I Fatti del Processo
La vicenda giudiziaria trae origine dalla condanna di un soggetto per aver acquistato, tramite un intermediario, un quantitativo di stupefacenti destinato alla vendita. La decisione del Tribunale era stata confermata dalla Corte d’Appello, che aveva ritenuto l’imputato colpevole sulla base delle dichiarazioni accusatorie rese proprio dall’intermediario, considerato un coimputato.
Contro questa decisione, l’imputato ha proposto ricorso in Cassazione, lamentando principalmente due aspetti:
1. Violazione di legge sulla valutazione della prova: secondo la difesa, le dichiarazioni del complice non erano attendibili perché contraddittorie e, soprattutto, non erano supportate da validi elementi di riscontro. In particolare, si contestava la riconducibilità all’imputato dell’utenza telefonica indicata sul pacco contenente la droga.
2. Mancato riconoscimento delle attenuanti generiche: la difesa si doleva del fatto che i giudici di merito non avessero concesso una riduzione di pena.
La Valutazione della Chiamata in Correità da parte della Cassazione
La Corte di Cassazione ha dichiarato il ricorso manifestamente infondato e, quindi, inammissibile.
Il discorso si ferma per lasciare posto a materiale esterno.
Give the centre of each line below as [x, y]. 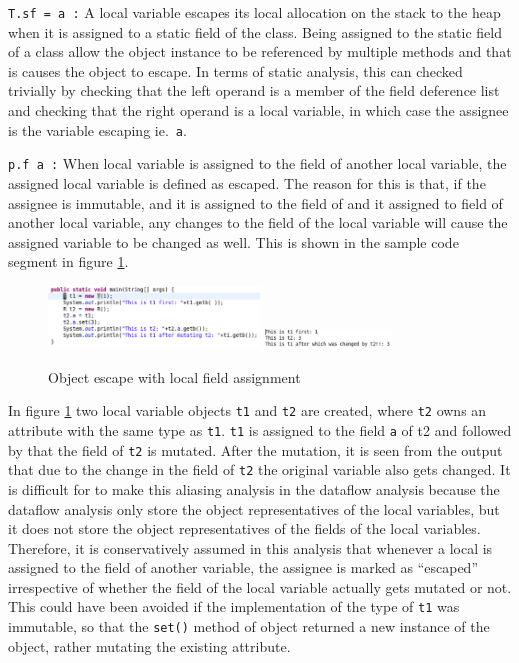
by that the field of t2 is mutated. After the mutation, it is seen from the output [255, 449]
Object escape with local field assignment [174, 376]
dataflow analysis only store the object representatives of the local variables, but [254, 508]
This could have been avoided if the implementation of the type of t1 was [234, 606]
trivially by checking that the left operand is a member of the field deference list [254, 90]
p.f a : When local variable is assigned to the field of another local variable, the [257, 163]
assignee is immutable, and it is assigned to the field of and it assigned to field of [255, 202]
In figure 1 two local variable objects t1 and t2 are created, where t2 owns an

I giudici supremi hanno ritenuto che le censure mosse dalla difesa fossero generiche e non si confrontassero realmente con la logica e coerente motivazione della Corte d’Appello. Quest’ultima aveva correttamente applicato i principi giurisprudenziali in materia di chiamata in correità.
Il punto centrale della decisione risiede nella validazione del percorso logico seguito dai giudici di merito. Le dichiarazioni del complice sono state considerate immutate nel loro nucleo fondamentale: il pacco era effettivamente destinato anche all’imputato. Ma la vera forza dell’impianto accusatorio risiedeva negli elementi di riscontro oggettivi.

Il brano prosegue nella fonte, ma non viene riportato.